ROE or return on equity is a useful tool to assess how effectively a company can generate returns on the investment it received from its shareholders. In short, ROE shows the profit each dollar generates with respect to its shareholder investments.

View our latest analysis for Tong Hsing Electronic Industries

How To Calculate Return On Equity?

The formula for ROE is:

Return on Equity = Net Profit (from continuing operations) ÷ Shareholders' Equity

So, based on the above formula, the ROE for Tong Hsing Electronic Industries is:

4.7% = NT$1.2b ÷ NT$24b (Based on the trailing twelve months to December 2023).

The 'return' refers to a company's earnings over the last year. So, this means that for every NT$1 of its shareholder's investments, the company generates a profit of NT$0.05.

What Has ROE Got To Do With Earnings Growth?

Thus far, we have learned that ROE measures how efficiently a company is generating its profits. Based on how much of its profits the company chooses to reinvest or "retain", we are then able to evaluate a company's future ability to generate profits. Assuming everything else remains unchanged, the higher the ROE and profit retention, the higher the growth rate of a company compared to companies that don't necessarily bear these characteristics.

Tong Hsing Electronic Industries' Earnings Growth And 4.7% ROE

When you first look at it, Tong Hsing Electronic Industries' ROE doesn't look that attractive. We then compared the company's ROE to the broader industry and were disappointed to see that the ROE is lower than the industry average of 8.0%. Tong Hsing Electronic Industries was still able to see a decent net income growth of 19% over the past five years. So, the growth in the company's earnings could probably have been caused by other variables. For instance, the company has a low payout ratio or is being managed efficiently.

We then compared Tong Hsing Electronic Industries' net income growth with the industry and we're pleased to see that the company's growth figure is higher when compared with the industry which has a growth rate of 13% in the same 5-year period.

past-earnings-growth
TWSE:6271 Past Earnings Growth April 19th 2024

The basis for attaching value to a company is, to a great extent, tied to its earnings growth.

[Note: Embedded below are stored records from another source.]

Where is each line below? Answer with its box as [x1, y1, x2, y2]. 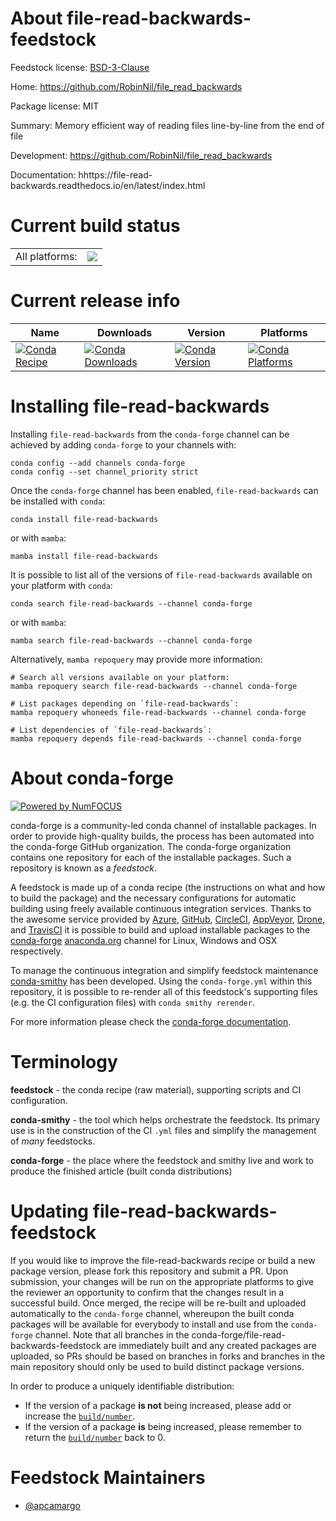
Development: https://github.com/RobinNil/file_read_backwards [10, 149, 273, 161]
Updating [10, 1200, 90, 1222]
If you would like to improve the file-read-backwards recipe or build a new [10, 1254, 316, 1266]
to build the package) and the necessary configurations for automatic [10, 892, 297, 904]
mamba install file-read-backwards [10, 551, 159, 561]
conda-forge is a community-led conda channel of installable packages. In [10, 819, 317, 831]
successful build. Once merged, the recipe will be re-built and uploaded [10, 1297, 307, 1309]
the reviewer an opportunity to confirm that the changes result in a [10, 1286, 285, 1298]
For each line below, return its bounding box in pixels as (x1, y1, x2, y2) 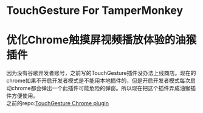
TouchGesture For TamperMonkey (6, 4, 184, 18)
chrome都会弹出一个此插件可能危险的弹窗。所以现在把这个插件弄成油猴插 (11, 85, 196, 92)
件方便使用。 (6, 92, 38, 100)
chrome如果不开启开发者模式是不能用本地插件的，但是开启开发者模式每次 (6, 77, 191, 85)
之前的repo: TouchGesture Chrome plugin (6, 100, 109, 107)
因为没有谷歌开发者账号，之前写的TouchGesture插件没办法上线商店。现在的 (6, 69, 196, 77)
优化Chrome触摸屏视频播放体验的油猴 (6, 33, 197, 47)
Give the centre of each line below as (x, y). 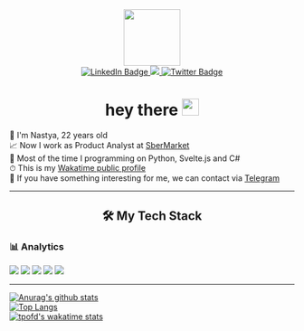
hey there (142, 110)
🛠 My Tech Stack (152, 216)
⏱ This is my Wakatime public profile (78, 167)
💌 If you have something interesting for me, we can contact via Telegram (145, 178)
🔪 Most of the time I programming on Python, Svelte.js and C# (125, 158)
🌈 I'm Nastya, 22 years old (59, 135)
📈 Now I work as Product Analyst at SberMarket (100, 145)
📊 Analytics (37, 247)
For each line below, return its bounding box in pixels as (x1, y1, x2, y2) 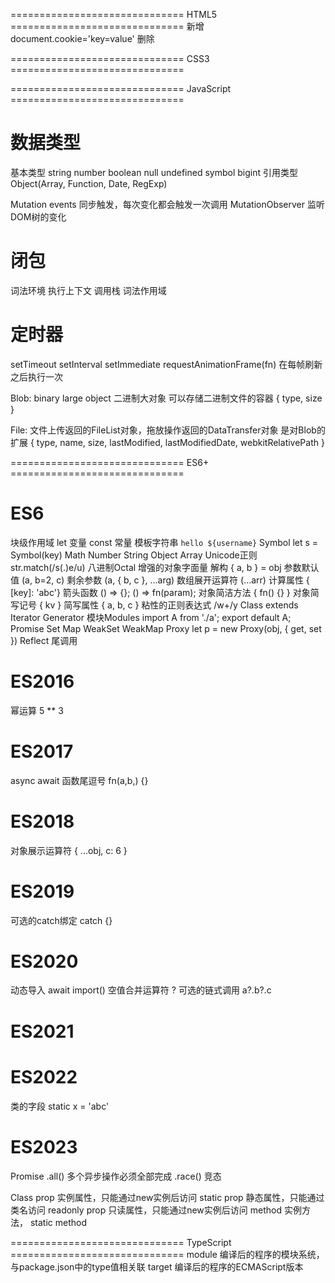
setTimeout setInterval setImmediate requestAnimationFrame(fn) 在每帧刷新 (10, 358, 323, 370)
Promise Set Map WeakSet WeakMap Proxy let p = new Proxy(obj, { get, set (10, 622, 322, 634)
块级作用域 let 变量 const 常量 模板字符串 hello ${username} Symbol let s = (10, 536, 319, 548)
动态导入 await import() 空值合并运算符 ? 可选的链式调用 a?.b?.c (10, 984, 272, 996)
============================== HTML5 (10, 9, 218, 20)
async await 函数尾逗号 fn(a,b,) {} (10, 774, 149, 786)
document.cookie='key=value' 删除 (10, 33, 155, 44)
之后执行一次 (10, 370, 63, 383)
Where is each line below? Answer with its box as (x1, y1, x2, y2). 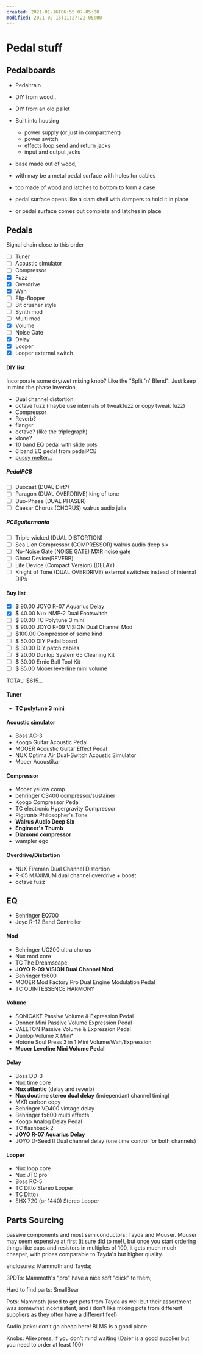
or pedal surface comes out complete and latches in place (15, 207, 162, 214)
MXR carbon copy (15, 1098, 61, 1106)
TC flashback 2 (15, 1124, 54, 1132)
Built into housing (15, 117, 59, 124)
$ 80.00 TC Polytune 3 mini (15, 617, 84, 624)
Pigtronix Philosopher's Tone (15, 811, 88, 819)
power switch (24, 135, 59, 142)
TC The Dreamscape (15, 959, 68, 966)
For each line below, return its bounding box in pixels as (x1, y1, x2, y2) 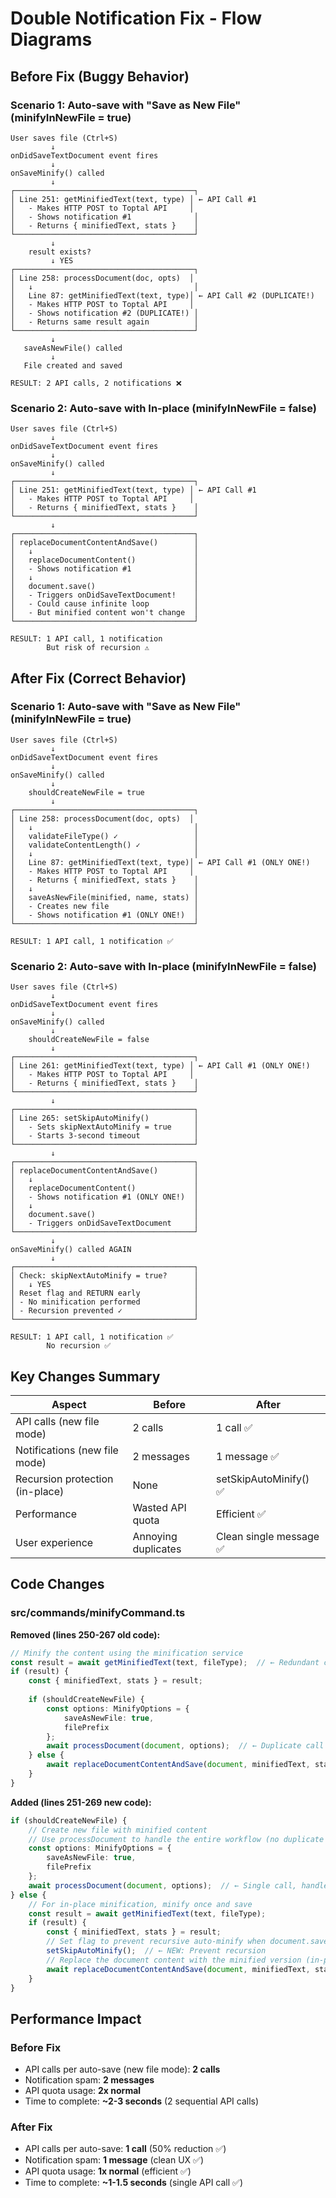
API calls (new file (15, 1414, 100, 1428)
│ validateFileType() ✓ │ (10, 831, 199, 841)
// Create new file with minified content (28, 1825, 208, 1835)
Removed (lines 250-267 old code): (10, 1628, 161, 1641)
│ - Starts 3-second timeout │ (10, 1131, 199, 1141)
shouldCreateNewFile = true (28, 787, 145, 797)
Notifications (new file (15, 1443, 119, 1457)
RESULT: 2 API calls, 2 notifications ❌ (10, 378, 182, 388)
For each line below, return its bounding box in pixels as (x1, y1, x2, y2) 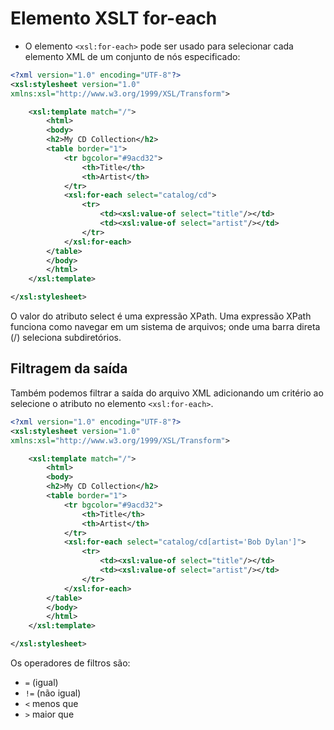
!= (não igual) (24, 687, 82, 699)
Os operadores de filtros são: (10, 657, 131, 669)
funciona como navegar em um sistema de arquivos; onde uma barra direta (10, 321, 321, 333)
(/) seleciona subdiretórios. (10, 332, 122, 344)
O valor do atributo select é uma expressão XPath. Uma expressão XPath (10, 310, 312, 322)
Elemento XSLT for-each (10, 7, 218, 30)
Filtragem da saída (10, 360, 128, 377)
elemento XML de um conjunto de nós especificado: (24, 50, 241, 62)
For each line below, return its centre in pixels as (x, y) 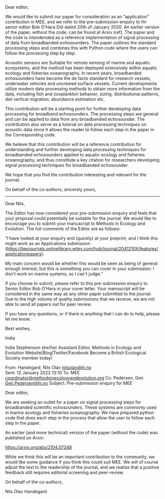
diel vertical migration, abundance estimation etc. (55, 99)
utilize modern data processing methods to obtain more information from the (82, 89)
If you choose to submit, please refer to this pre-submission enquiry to (76, 283)
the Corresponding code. (30, 135)
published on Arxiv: (25, 438)
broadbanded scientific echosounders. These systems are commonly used (81, 407)
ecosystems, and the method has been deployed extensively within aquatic (81, 68)
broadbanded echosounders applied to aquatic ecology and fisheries (75, 155)
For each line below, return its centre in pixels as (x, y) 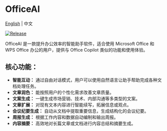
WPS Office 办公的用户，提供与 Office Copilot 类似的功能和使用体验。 (77, 50)
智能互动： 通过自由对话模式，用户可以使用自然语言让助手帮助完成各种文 (87, 80)
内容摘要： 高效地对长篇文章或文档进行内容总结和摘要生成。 (74, 123)
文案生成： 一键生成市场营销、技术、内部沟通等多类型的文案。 (76, 98)
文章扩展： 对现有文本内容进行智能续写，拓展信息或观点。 (72, 105)
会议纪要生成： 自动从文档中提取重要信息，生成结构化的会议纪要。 (81, 111)
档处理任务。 (25, 86)
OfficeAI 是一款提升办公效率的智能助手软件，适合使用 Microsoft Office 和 (80, 44)
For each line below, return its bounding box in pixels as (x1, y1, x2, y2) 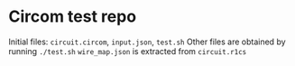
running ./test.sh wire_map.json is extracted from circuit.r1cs (8, 45, 247, 56)
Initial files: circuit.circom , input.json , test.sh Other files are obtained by (8, 36, 286, 47)
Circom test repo (8, 6, 137, 27)
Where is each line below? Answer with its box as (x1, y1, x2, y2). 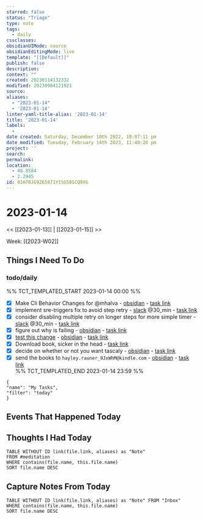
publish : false (6, 60, 45, 66)
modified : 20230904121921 (6, 83, 72, 89)
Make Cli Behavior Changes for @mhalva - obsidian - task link (15, 299, 171, 307)
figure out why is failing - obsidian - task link (15, 326, 127, 333)
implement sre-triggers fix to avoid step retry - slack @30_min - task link (15, 306, 198, 313)
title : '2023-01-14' (6, 117, 59, 123)
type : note (6, 20, 34, 26)
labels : (6, 123, 26, 129)

What investors need to determine next is if the expected earnings growth, or the lack of it, is already built into the share price. By doing so, they will have an idea if the stock is headed into clear blue waters or if swampy waters await. Is 6271 fairly valued? This infographic on the company's intrinsic value has everything you need to know.

Is Tong Hsing Electronic Industries Making Efficient Use Of Its Profits?

While Tong Hsing Electronic Industries has a three-year median payout ratio of 50% (which means it retains 50% of profits), the company has still seen a fair bit of earnings growth in the past, meaning that its high payout ratio hasn't hampered its ability to grow.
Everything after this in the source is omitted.